:: PROBLEM REQUIREMENTS ::
Where a picture appears, leave it out, and print the rest of the records as they are.

### DATA ###

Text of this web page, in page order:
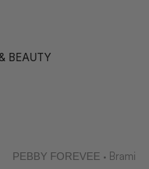
BEAUTY
PEBBY FOREVEE • Brami
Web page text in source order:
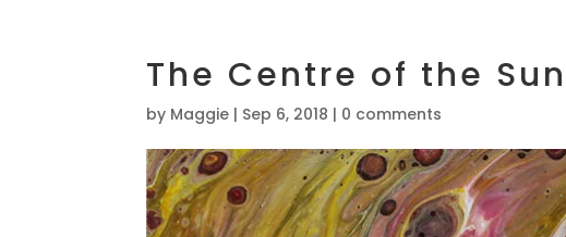
The Centre of the Sun
by Maggie | Sep 6, 2018 | 0 comments
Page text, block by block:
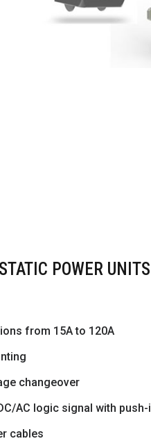
POWER
from 15A to 120A
changeover
AC logic signal with
cables
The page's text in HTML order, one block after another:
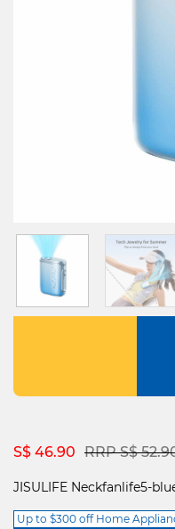
S$ 46.90 Price
RRP S$
JISULIFE Neckfanlife5-
Up to $300 off Home
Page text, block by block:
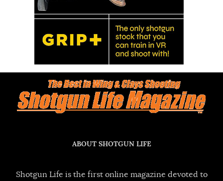
ABOUT SHOTGUN LIFE
Shotgun Life is the first online magazine devoted to
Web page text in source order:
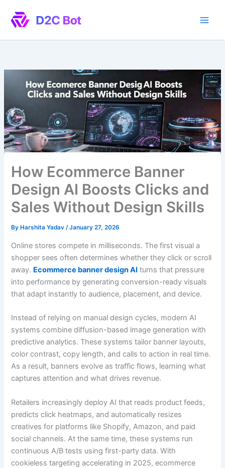
content
How Ecommerce Banner
Design AI Boosts Clicks and
Sales Without Design Skills
By Harshita Yadav/January 27, 2026
Online stores compete in milliseconds. The first visual a
shopper sees often determines whether they click or scroll
away. Ecommerce banner design AI turns that pressure
into performance by generating conversion-ready visuals
that adapt instantly to audience, placement, and device.
Instead of relying on manual design cycles, modern AI
systems combine diffusion-based image generation with
predictive analytics. These systems tailor banner layouts,
color contrast, copy length, and calls to action in real time.
As a result, banners evolve as traffic flows, learning what
captures attention and what drives revenue.
Retailers increasingly deploy AI that reads product feeds,
predicts click heatmaps, and automatically resizes
creatives for platforms like Shopify, Amazon, and paid
social channels. At the same time, these systems run
continuous A/B tests using first-party data. With
cookieless targeting accelerating in 2025, ecommerce
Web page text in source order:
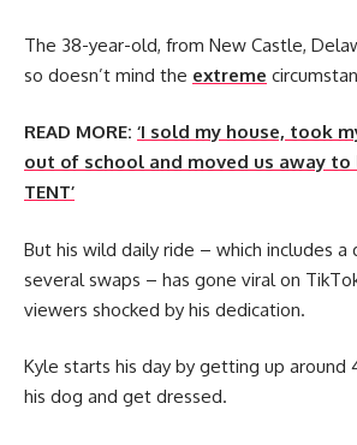
The 38-year-old, from New Castle,
so doesn’t mind the extreme
READ MORE: ‘I sold my house, took
out of school and moved us away
TENT’
But his wild daily ride – which includes a
several swaps – has gone viral on
viewers shocked by his dedication.
Kyle starts his day by getting up around
his dog and get dressed.
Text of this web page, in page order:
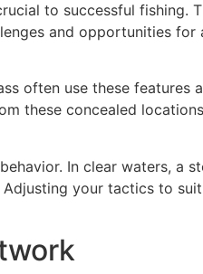
to successful fishing.
and opportunities
often use these
these concealed
In clear waters, a
your tactics to
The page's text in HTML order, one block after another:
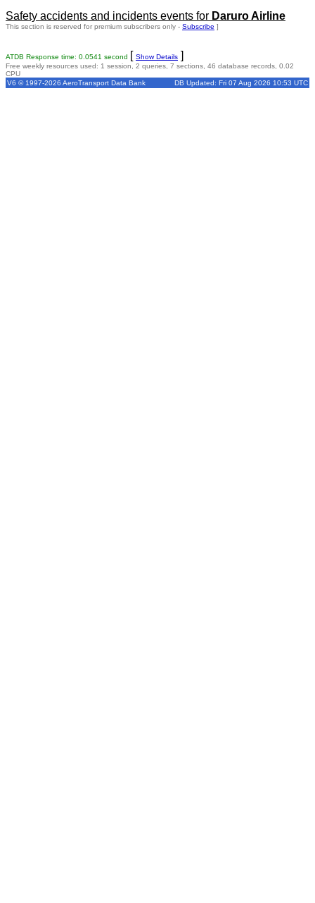
Safety accidents and incidents events for Daruro Airline
This section is reserved for premium subscribers only - Subscribe ]
ATDB Response time: 0.0541 second [ Show Details ]
Free weekly resources used: 1 session, 2 queries, 7 sections, 46 database records, 0.02
CPU
V6 © 1997-2026 AeroTransport Data Bank
DB Updated: Fri 07 Aug 2026 10:53 UTC

###

:: ANSWER FOR THE TASK ::
Text of this web page, in page order:
BEAUTY
PEBBY FOREVEE • Brami
Web page text in source order:
The Centre of the Sun
by Maggie | Sep 6, 2018 | 0 comments
Page text, block by block:
POWER
from 15A to 120A
changeover
AC logic signal with
cables
The page's text in HTML order, one block after another:
S$ 46.90 Price
RRP S$
JISULIFE Neckfanlife5-
Up to $300 off Home
Page text, block by block:
ABOUT SHOTGUN LIFE
Shotgun Life is the first online magazine devoted to
Web page text in source order:
content
How Ecommerce Banner
Design AI Boosts Clicks and
Sales Without Design Skills
By Harshita Yadav/January 27, 2026
Online stores compete in milliseconds. The first visual a
shopper sees often determines whether they click or scroll
away. Ecommerce banner design AI turns that pressure
into performance by generating conversion-ready visuals
that adapt instantly to audience, placement, and device.
Instead of relying on manual design cycles, modern AI
systems combine diffusion-based image generation with
predictive analytics. These systems tailor banner layouts,
color contrast, copy length, and calls to action in real time.
As a result, banners evolve as traffic flows, learning what
captures attention and what drives revenue.
Retailers increasingly deploy AI that reads product feeds,
predicts click heatmaps, and automatically resizes
creatives for platforms like Shopify, Amazon, and paid
social channels. At the same time, these systems run
continuous A/B tests using first-party data. With
cookieless targeting accelerating in 2025, ecommerce
Web page text in source order:
The 38-year-old, from New Castle,
so doesn’t mind the extreme
READ MORE: ‘I sold my house, took
out of school and moved us away
TENT’
But his wild daily ride – which includes a
several swaps – has gone viral on
viewers shocked by his dedication.
Kyle starts his day by getting up around
his dog and get dressed.
Text of this web page, in page order:
to successful fishing.
and opportunities
often use these
these concealed
In clear waters, a
your tactics to
The page's text in HTML order, one block after another:
Safety accidents and incidents events for Daruro Airline
This section is reserved for premium subscribers only - Subscribe ]
ATDB Response time: 0.0541 second [ Show Details ]
Free weekly resources used: 1 session, 2 queries, 7 sections, 46 database records, 0.02
CPU
V6 © 1997-2026 AeroTransport Data Bank
DB Updated: Fri 07 Aug 2026 10:53 UTC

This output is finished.